- **WORK ORDER**:
Could you retype, exactly and with no pictures, only the lines from the first line of the records below through the line that contains "Give the centre"?

[DATA EXCERPTS — start]

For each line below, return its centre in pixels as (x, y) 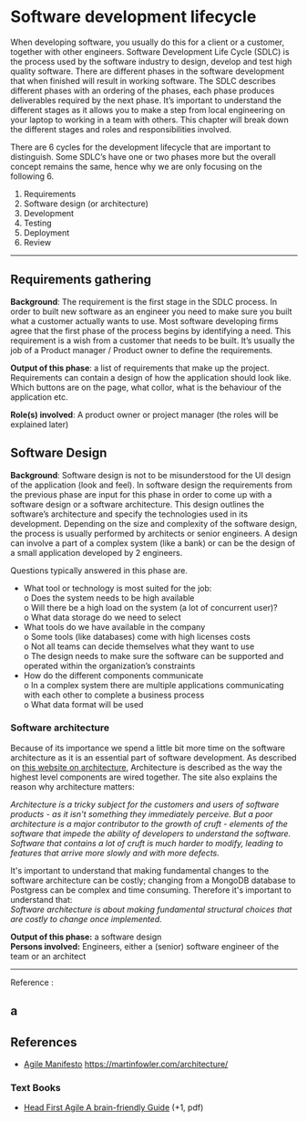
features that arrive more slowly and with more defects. (115, 853)
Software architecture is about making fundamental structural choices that (151, 909)
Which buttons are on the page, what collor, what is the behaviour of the (146, 387)
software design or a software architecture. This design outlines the (138, 504)
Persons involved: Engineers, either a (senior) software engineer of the (145, 946)
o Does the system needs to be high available (109, 598)
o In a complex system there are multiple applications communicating (154, 685)
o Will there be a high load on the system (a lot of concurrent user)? (150, 607)
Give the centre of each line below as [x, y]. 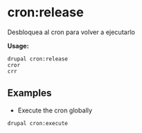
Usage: [18, 46]
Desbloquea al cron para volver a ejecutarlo [71, 32]
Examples [29, 93]
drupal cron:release [38, 59]
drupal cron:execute [38, 123]
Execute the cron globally [55, 110]
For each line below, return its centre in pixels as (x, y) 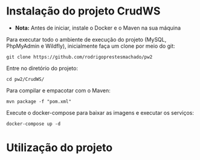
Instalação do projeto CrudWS (83, 11)
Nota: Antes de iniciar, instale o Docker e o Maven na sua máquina (98, 28)
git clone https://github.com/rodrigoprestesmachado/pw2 (79, 57)
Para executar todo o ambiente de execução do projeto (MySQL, (86, 39)
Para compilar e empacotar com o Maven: (58, 90)
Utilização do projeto (60, 148)
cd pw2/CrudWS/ (25, 79)
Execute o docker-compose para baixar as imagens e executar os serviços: (100, 112)
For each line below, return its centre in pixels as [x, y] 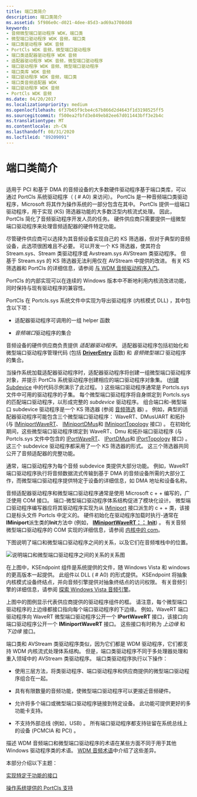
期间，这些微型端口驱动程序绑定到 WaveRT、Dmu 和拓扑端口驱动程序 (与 [94, 431]
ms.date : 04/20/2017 [31, 99]
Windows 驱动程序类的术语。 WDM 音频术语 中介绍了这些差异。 [83, 751]
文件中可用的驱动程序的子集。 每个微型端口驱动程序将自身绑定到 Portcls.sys [98, 395]
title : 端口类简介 [26, 11]
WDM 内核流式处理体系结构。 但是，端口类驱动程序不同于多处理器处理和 [101, 651]
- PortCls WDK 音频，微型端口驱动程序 [49, 50]
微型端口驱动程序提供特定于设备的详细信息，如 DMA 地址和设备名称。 [106, 481]
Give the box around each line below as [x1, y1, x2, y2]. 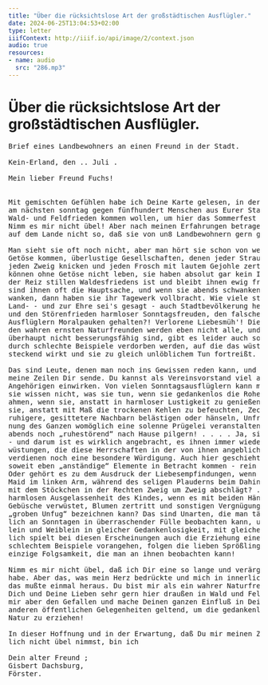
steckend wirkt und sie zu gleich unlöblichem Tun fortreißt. [8, 349, 257, 358]
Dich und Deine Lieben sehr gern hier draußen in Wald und [8, 589, 245, 598]
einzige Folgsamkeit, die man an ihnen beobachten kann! [8, 549, 236, 558]
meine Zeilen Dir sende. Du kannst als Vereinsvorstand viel [8, 373, 253, 382]
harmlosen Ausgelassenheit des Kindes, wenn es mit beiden [8, 493, 245, 502]
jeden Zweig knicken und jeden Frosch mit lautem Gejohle [8, 261, 240, 270]
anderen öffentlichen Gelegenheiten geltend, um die [8, 605, 219, 614]
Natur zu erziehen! [8, 613, 85, 622]
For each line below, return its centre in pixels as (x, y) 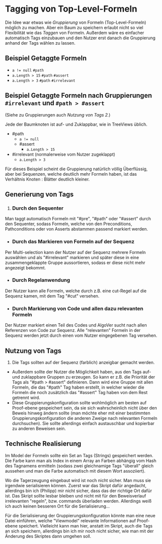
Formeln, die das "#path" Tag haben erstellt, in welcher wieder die (78, 387)
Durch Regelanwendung (41, 280)
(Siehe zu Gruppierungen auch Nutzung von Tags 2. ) (58, 115)
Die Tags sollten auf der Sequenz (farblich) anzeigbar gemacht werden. (83, 362)
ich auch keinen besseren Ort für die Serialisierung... (58, 506)
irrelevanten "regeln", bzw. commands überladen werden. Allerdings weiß (78, 501)
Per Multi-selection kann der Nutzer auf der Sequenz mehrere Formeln (75, 252)
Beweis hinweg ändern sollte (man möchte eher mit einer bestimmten (81, 413)
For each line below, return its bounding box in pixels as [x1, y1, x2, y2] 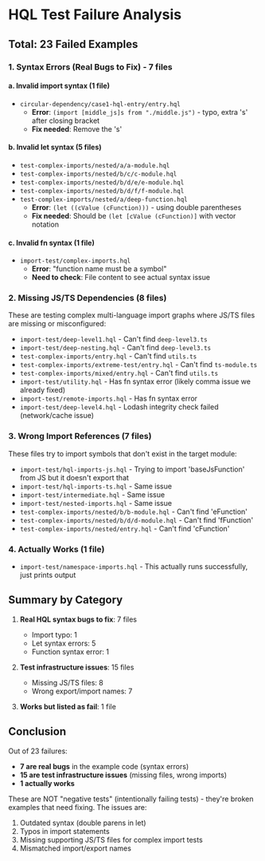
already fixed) [19, 385, 66, 395]
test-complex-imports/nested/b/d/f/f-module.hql [19, 187, 185, 195]
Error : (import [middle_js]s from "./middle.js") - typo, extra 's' [31, 107, 248, 117]
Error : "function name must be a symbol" [31, 264, 167, 274]
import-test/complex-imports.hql [19, 257, 131, 265]
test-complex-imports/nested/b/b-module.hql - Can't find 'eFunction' [19, 507, 248, 516]
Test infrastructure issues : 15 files [19, 662, 134, 672]
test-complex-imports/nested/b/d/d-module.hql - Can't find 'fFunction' [19, 515, 254, 524]
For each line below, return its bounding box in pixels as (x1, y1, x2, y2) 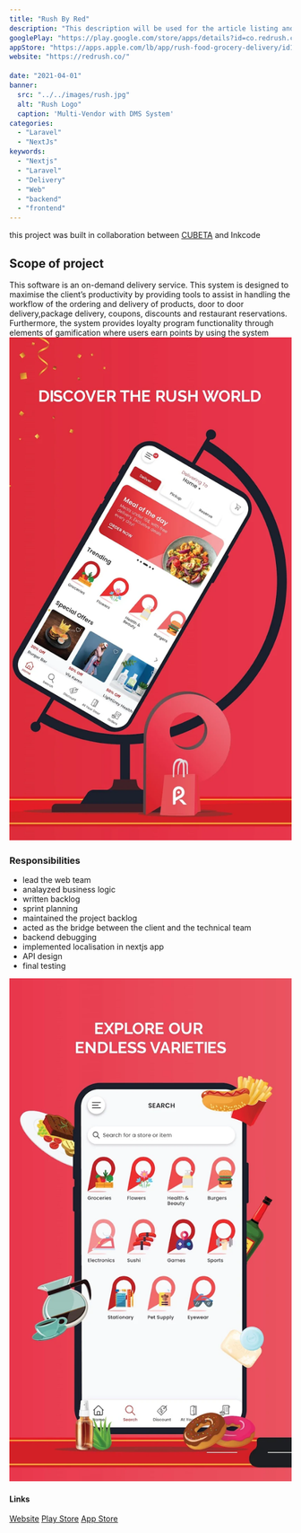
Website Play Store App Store (9, 1513, 118, 1524)
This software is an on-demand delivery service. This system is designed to (9, 279, 289, 290)
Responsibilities (9, 854, 81, 867)
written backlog (21, 894, 81, 904)
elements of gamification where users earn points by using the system (9, 327, 270, 338)
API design (21, 951, 63, 962)
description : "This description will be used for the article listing (9, 23, 279, 33)
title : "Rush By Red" (9, 14, 90, 23)
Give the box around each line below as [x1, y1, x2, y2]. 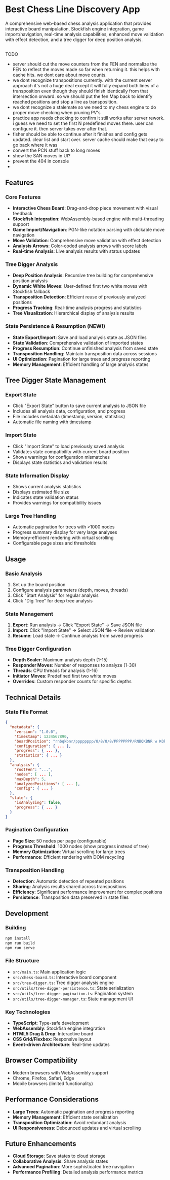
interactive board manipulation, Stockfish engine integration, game [5, 25, 144, 31]
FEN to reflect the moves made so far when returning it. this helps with [12, 66, 160, 73]
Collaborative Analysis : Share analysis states [12, 1158, 108, 1164]
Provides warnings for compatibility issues [12, 499, 101, 505]
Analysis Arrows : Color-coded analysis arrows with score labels [12, 243, 148, 249]
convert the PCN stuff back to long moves [12, 147, 100, 153]
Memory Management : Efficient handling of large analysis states [12, 361, 149, 367]
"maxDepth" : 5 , [14, 777, 47, 782]
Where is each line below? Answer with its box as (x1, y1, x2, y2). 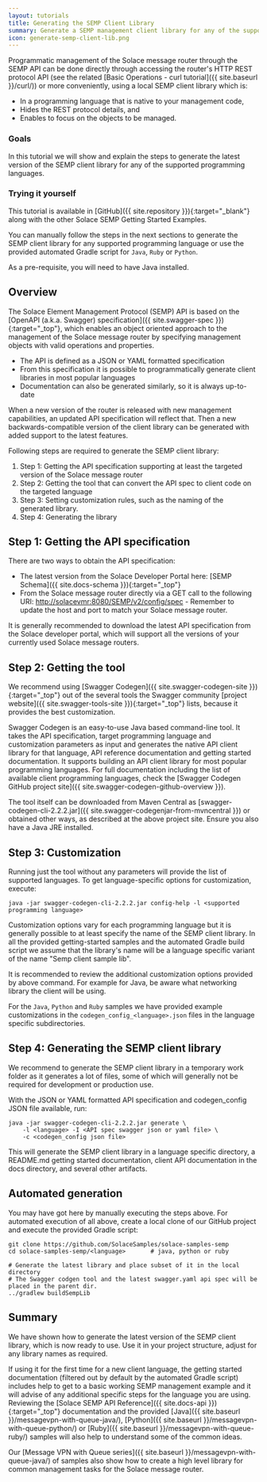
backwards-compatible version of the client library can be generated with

[DATA EXCERPTS — finish]

- **EXERCISE SOLUTION**:
For each line below, return its centre in pixels as (x, y) 
features that arrive more slowly and with more defects. (115, 853)
Software architecture is about making fundamental structural choices that (151, 909)
Which buttons are on the page, what collor, what is the behaviour of the (146, 387)
software design or a software architecture. This design outlines the (138, 504)
Persons involved: Engineers, either a (senior) software engineer of the (145, 946)
o Does the system needs to be high available (109, 598)
o In a complex system there are multiple applications communicating (154, 685)
o Will there be a high load on the system (a lot of concurrent user)? (150, 607)
Give the centre of each line below as [x, y]. 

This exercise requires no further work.